To solve the problem of the unreliable data connection, the people in charge installed a fiber optic network that links the waterworks to the water towers. Wolfgang Hönighausen and Dominik Hupperich, head of wastewater at Stadtbetrieb Bornheim, also had clear ideas about choosing the new central control system – even if it had been technically possible to port the existing wastewater system to the new electrical instrumentation, control engineering and process control technology. “However, that is a very cost-intensive process; we would have had to purchase new substations or replace old ones.” The parameterization would also have required significant time and effort. Last but not least, they also wanted better technical support for the future: “I like to talk to a human on the phone, not a hotline where I have to submit a ticket,” emphasizes Hönighausen.

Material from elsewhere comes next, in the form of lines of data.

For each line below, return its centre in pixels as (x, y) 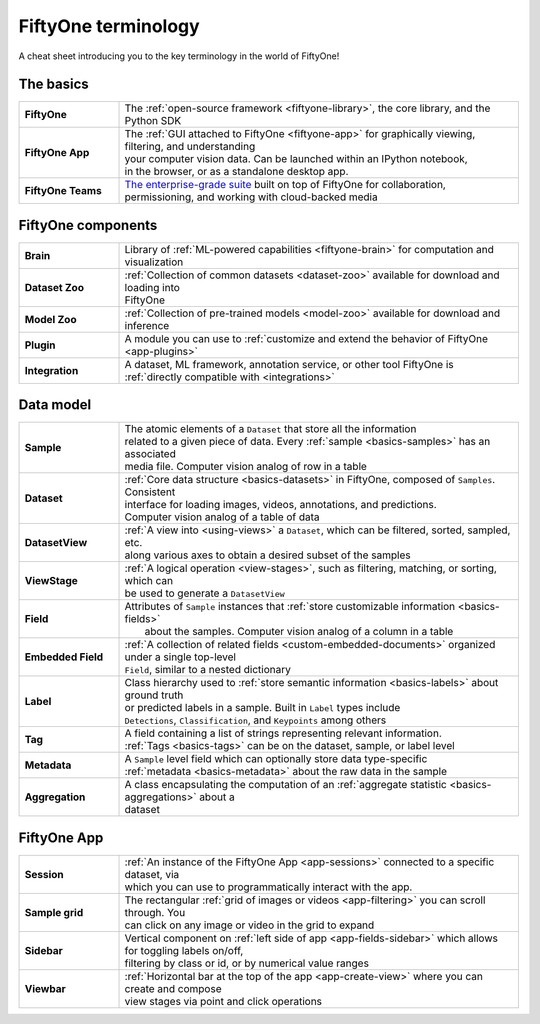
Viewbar (45, 988)
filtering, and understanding (190, 147)
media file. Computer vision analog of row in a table (245, 467)
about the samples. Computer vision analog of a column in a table (299, 632)
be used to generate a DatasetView (204, 593)
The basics (53, 84)
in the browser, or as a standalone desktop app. (236, 172)
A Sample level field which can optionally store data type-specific (276, 759)
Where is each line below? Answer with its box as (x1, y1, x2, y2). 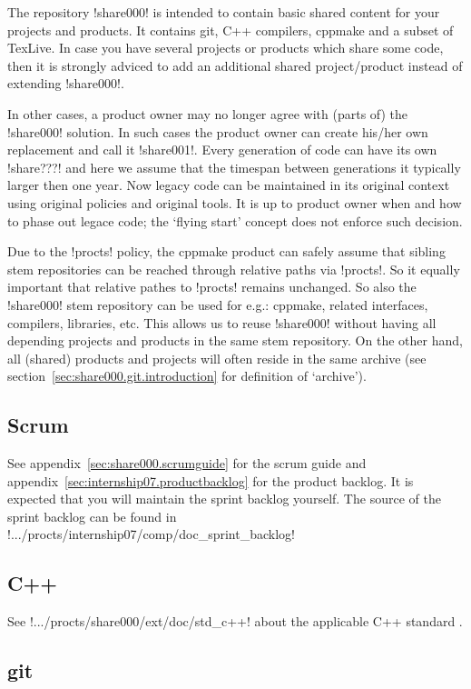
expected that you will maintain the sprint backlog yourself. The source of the (7, 489, 441, 508)
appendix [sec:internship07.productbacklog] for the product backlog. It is (7, 471, 414, 490)
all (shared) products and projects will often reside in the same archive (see (7, 348, 427, 367)
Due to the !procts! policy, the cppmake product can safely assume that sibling (7, 242, 446, 261)
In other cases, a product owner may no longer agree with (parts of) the (7, 104, 408, 123)
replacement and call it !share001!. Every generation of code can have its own (7, 140, 437, 159)
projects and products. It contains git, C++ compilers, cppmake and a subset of (7, 20, 454, 39)
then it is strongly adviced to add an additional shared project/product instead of (7, 55, 463, 75)
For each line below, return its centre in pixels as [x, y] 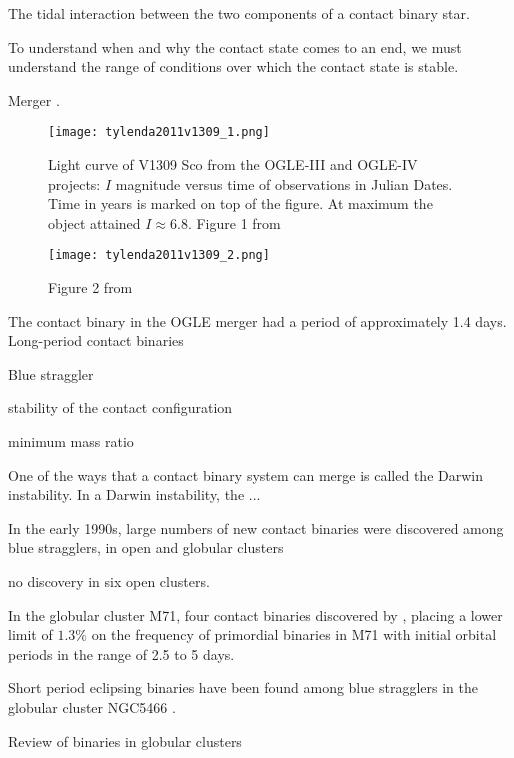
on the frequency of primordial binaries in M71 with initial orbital [294, 634]
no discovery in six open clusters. [109, 581]
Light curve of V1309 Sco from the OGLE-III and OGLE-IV [233, 164]
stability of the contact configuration [120, 407]
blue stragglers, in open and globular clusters [146, 547]
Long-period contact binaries [96, 340]
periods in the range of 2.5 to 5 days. [121, 653]
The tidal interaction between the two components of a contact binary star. [239, 13]
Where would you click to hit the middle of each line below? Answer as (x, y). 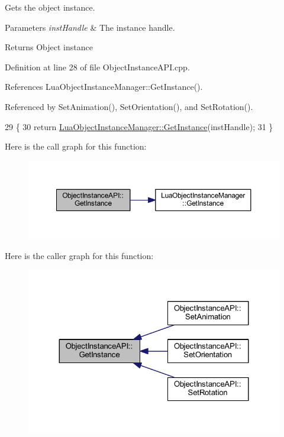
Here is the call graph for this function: (76, 146)
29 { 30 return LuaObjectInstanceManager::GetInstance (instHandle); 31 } (139, 126)
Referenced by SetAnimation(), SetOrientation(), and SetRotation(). (129, 106)
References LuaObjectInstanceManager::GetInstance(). (104, 87)
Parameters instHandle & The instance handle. (90, 27)
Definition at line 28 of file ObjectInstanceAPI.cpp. (97, 67)
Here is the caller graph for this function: (79, 256)
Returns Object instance (49, 47)
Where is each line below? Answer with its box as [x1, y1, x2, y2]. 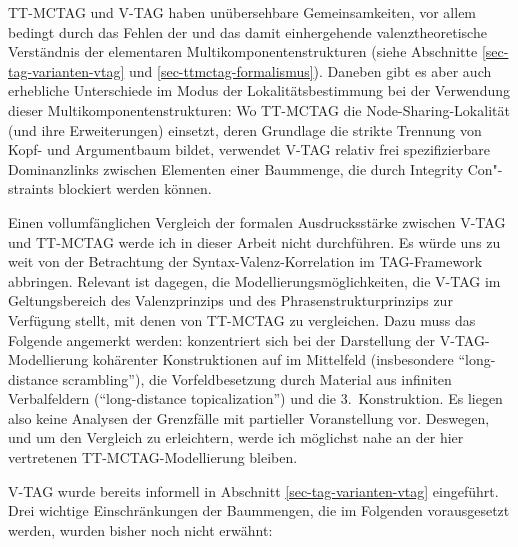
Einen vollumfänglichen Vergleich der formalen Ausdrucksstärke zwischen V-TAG [8, 211, 506, 232]
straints [8, 178, 54, 199]
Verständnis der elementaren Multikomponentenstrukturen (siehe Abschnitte [8, 41, 478, 62]
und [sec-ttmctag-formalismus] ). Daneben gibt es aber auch [128, 60, 492, 81]
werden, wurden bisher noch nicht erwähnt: [8, 519, 273, 540]
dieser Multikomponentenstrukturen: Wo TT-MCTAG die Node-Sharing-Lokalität [8, 99, 510, 120]
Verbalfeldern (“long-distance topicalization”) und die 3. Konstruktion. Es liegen [8, 388, 503, 409]
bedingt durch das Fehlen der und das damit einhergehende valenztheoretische [8, 21, 487, 42]
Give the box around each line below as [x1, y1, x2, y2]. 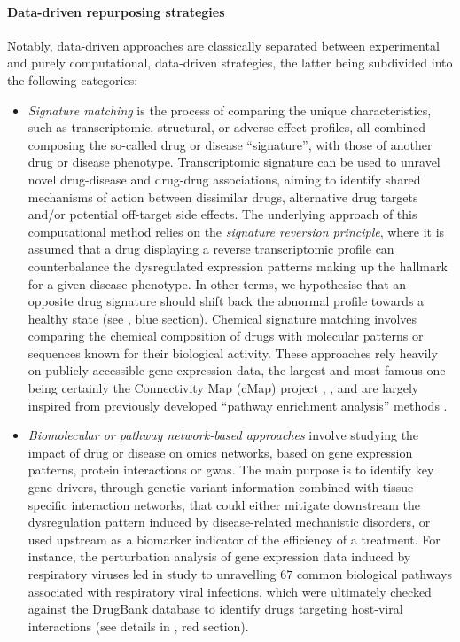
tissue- [382, 478, 417, 497]
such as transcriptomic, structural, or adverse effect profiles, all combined [27, 118, 426, 137]
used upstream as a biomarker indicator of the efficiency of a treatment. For [27, 529, 441, 548]
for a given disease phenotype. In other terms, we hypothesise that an [27, 274, 407, 293]
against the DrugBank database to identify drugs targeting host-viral [27, 599, 403, 618]
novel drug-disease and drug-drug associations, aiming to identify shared [27, 169, 421, 188]
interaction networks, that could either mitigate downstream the [71, 495, 420, 513]
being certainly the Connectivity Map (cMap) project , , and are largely [27, 379, 419, 397]
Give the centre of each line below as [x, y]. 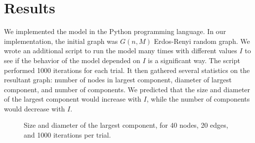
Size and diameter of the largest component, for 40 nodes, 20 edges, [126, 125]
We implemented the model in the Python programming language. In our [115, 31]
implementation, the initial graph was [61, 41]
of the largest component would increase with [73, 99]
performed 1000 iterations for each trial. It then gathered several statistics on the [127, 70]
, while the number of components [198, 99]
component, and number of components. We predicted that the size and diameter [127, 89]
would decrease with [35, 108]
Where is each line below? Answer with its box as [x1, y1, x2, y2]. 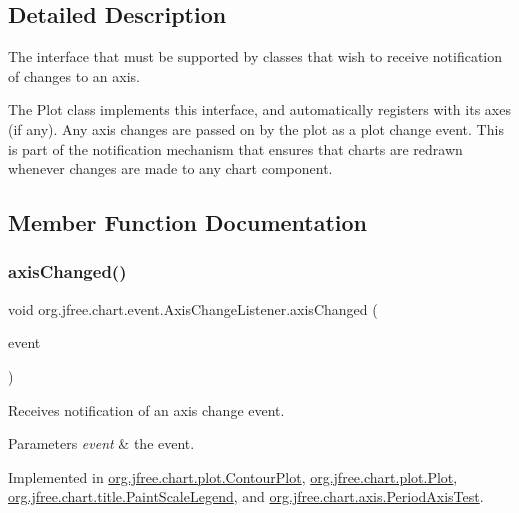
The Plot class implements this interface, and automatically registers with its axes [8, 99, 511, 120]
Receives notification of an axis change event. [8, 399, 285, 420]
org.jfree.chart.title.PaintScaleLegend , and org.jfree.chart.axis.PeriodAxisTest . [8, 486, 484, 507]
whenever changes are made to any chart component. [8, 158, 333, 179]
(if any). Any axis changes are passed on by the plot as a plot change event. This [8, 118, 504, 139]
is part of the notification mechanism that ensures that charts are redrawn [8, 138, 463, 159]
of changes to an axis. [8, 65, 140, 86]
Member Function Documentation [8, 207, 368, 238]

“We looked as a few vendors’ systems, including NICOS from NIVUS. We’d been familiar with them for many years in the area of measurement technology, primarily in the wastewater sector,” explains Hupperich. In 2016, together with this company from Eppingen, the municipal utility company developed a water loss elimination concept for the territory of the waterworks and provided the corresponding technical equipment for the stilling wells to allow them to track consumption within the water network. “For this purpose, we used the NIVUS D2W (Device to Web) data management system. That project was a positive experience, including the technical support,” emphasizes Hönighausen.